* _Task to carry out_:
In the listing below, find the line containing "u, (119, 237)" and the line containing "в зависимости от". Repeat exactly those two lines and every line between them, nothing more.

* _Supplied records_:
::::::

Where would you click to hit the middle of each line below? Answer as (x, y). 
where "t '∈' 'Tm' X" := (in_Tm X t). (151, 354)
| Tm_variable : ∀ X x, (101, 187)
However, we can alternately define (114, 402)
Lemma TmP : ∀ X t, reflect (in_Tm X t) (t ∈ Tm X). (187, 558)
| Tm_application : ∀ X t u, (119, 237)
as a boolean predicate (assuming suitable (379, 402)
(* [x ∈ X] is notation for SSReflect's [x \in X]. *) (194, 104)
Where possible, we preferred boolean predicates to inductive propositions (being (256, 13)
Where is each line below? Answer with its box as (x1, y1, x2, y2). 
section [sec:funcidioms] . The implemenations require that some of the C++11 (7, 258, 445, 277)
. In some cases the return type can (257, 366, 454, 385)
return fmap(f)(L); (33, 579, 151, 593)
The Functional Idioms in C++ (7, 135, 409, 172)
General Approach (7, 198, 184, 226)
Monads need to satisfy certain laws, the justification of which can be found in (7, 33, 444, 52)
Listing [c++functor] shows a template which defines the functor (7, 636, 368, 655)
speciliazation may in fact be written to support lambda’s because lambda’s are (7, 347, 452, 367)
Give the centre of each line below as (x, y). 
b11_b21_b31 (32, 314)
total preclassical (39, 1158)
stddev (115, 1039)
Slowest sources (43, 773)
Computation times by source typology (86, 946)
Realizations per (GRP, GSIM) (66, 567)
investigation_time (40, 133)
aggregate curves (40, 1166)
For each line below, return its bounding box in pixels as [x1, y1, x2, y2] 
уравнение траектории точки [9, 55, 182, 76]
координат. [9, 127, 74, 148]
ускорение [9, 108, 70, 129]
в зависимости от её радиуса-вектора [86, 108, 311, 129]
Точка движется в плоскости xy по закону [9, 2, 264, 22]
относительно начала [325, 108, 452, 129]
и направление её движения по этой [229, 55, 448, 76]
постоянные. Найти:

::::::

* _Expected output_:
| Tm_application : ∀ X t u, (119, 237)
as a boolean predicate (assuming suitable (379, 402)
(* [x ∈ X] is notation for SSReflect's [x \in X]. *) (194, 104)
Where possible, we preferred boolean predicates to inductive propositions (being (256, 13)
Where is each line below? Answer with its box as (x1, y1, x2, y2). 
section [sec:funcidioms] . The implemenations require that some of the C++11 (7, 258, 445, 277)
. In some cases the return type can (257, 366, 454, 385)
return fmap(f)(L); (33, 579, 151, 593)
The Functional Idioms in C++ (7, 135, 409, 172)
General Approach (7, 198, 184, 226)
Monads need to satisfy certain laws, the justification of which can be found in (7, 33, 444, 52)
Listing [c++functor] shows a template which defines the functor (7, 636, 368, 655)
speciliazation may in fact be written to support lambda’s because lambda’s are (7, 347, 452, 367)
Give the centre of each line below as (x, y). 
b11_b21_b31 (32, 314)
total preclassical (39, 1158)
stddev (115, 1039)
Slowest sources (43, 773)
Computation times by source typology (86, 946)
Realizations per (GRP, GSIM) (66, 567)
investigation_time (40, 133)
aggregate curves (40, 1166)
For each line below, return its bounding box in pixels as [x1, y1, x2, y2] 
уравнение траектории точки [9, 55, 182, 76]
координат. [9, 127, 74, 148]
ускорение [9, 108, 70, 129]
в зависимости от её радиуса-вектора [86, 108, 311, 129]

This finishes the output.